I've taken the complex sparkle under my plasma table as I cut heavy metal steel - pre-hard AR400 Cr-Mo-Mn-etc... And I got some reasonable pictures with my cell phone and camera. I was 6' or so away so I didn't use protection.

Mart> Posted this in rec.metalworking, but decided to put it here, too. >

Reply to
Martin H. Eastburn

Why all the protection? I've taken pictures of welding (probably

1/8th inch stick) with a normal Nikon F2. The big problem was filtering so that you could see the weld puddle without blacking out the rest of the scene.

As I remember I was probably 3 ft. away from the actual weld and probably shooting through a 85 mm lens.

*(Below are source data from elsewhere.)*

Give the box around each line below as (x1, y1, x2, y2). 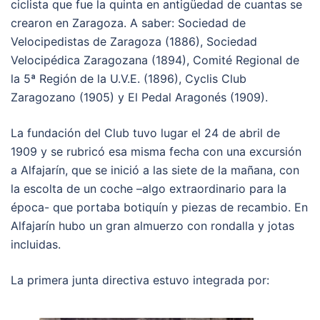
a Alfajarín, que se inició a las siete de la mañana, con (11, 162, 299, 177)
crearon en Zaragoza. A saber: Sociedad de (11, 15, 246, 30)
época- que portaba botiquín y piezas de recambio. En (11, 199, 308, 214)
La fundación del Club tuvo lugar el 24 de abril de (11, 125, 280, 140)
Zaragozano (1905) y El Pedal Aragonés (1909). (11, 89, 268, 104)
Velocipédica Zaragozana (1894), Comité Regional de (11, 52, 299, 67)
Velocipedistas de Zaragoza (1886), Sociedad (11, 34, 257, 49)
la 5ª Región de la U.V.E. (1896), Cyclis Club (11, 71, 246, 86)
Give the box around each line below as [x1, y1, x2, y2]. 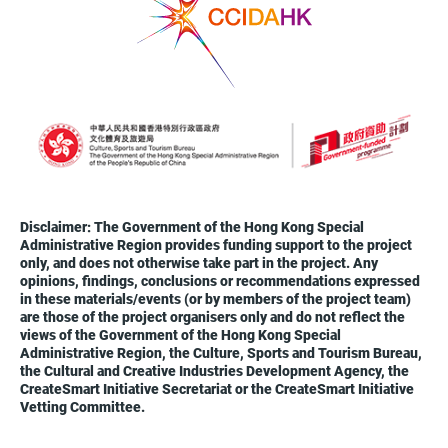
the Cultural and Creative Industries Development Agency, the [20, 363, 410, 381]
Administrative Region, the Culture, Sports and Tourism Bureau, [20, 345, 423, 363]
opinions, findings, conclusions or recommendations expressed [20, 273, 421, 291]
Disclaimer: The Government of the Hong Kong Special [20, 219, 365, 237]
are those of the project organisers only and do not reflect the [20, 309, 406, 327]
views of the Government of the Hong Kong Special [20, 327, 342, 345]
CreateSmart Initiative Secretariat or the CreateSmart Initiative [20, 381, 415, 399]
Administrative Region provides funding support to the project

To be honest, with color I could get good details of the actual puddle but a very dark background or good background with a "flare" for the weld. I think we ended up using two shots for each example - one filtered for weld and one for background.

Cheers,

John D. Slocomb (jdslocombatgmail)

Reply to
J. D. Slocomb

I use this camera for real estate analysis, so I don't want to get any hot dingleberries in there where they will either cause cosmetic or mechanical damage. I will have to set it up on somewhat of a remote, manually focused, and let er rip, so just want it enclosed.

However ................ it may just be the excuse I've been looking for to justify buying that Nikon D90 package with the multiple lenses ........... but that's another story.

I have many scars all over my body in places I cannot even see myself from hot dingleberries that I thought I was protected against. And some I just let burn in so I didn't blow the xray ........................

What's a nickname for an old welder? Sparky?

I think Spot is a better one. White spots all over the place. I can't get my Lincoln SP175 + to work without spitting. So, Thursday when I go to Vegas, I shall take it to the Lincoln Hospital.

Pray for us. I'm gonna stress that this has been a problem since day one, and hope that I can at least get a break on the price. Whichever way it goes, it does not look terminal, and it's going to be nice to have it back to its former self.

My two favorite settings on any welding machine are "ON" and "OFF".

Steve

Heart surgery pending? Read up and prepare. Learn how to care for a friend.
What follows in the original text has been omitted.